Using the default threshold of 0.5 we can finally evaluate out model performance.
- An accuracy of 0.87 indicates that approximately 87% of the predictions were correct.
- A precision of 0.8 indicates that 80% of the instances predicted as positive were actually positive.
- A recall of 1.0 means that the model is able to identify all positive instances.
- An F1-score of 0.89 indicates a good balance between precision and recall.

### 5.4 Conclusion

Logistic Regression is a widely used algorithm for binary and multiclass classification tasks. It models the probability of an instance belonging to a certain class based on the values of independent variables. Scikit-Learn provides the LogisticRegression class to implement logistic regression models easily. Understanding the underlying assumptions and techniques is crucial for interpreting the results and applying logistic regression effectively.

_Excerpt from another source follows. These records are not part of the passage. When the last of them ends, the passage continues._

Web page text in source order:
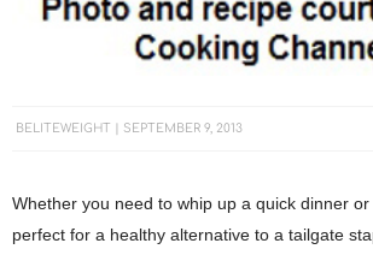
BELITEWEIGHT SEPTEMBER 9, 2013
Whether you need to whip up a quick dinner
perfect for a healthy alternative to a tailgate
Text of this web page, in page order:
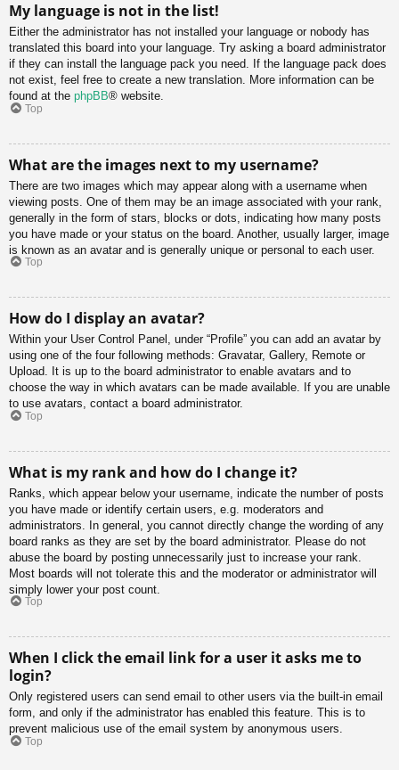
My language is not in the list!
Either the administrator has not installed your language or nobody has
translated this board into your language. Try asking a board administrator
if they can install the language pack you need. If the language pack does
not exist, feel free to create a new translation. More information can be
found at the phpBB® website.
Top
What are the images next to my username?
There are two images which may appear along with a username when
viewing posts. One of them may be an image associated with your rank,
generally in the form of stars, blocks or dots, indicating how many posts
you have made or your status on the board. Another, usually larger, image
is known as an avatar and is generally unique or personal to each user.
Top
How do I display an avatar?
Within your User Control Panel, under “Profile” you can add an avatar by
using one of the four following methods: Gravatar, Gallery, Remote or
Upload. It is up to the board administrator to enable avatars and to
choose the way in which avatars can be made available. If you are unable
to use avatars, contact a board administrator.
Top
What is my rank and how do I change it?
Ranks, which appear below your username, indicate the number of posts
you have made or identify certain users, e.g. moderators and
administrators. In general, you cannot directly change the wording of any
board ranks as they are set by the board administrator. Please do not
abuse the board by posting unnecessarily just to increase your rank.
Most boards will not tolerate this and the moderator or administrator will
simply lower your post count.
Top
When I click the email link for a user it asks me to
login?
Only registered users can send email to other users via the built-in email
form, and only if the administrator has enabled this feature. This is to
prevent malicious use of the email system by anonymous users.
Top

In the next part, we will explore another popular supervised learning algorithm, Decision Trees, used for both classification and regression tasks.

Feel free to practice implementing Logistic Regression using Scikit-Learn. Experiment with different features, evaluation metrics, and techniques to gain a deeper understanding of the algorithm and its performance.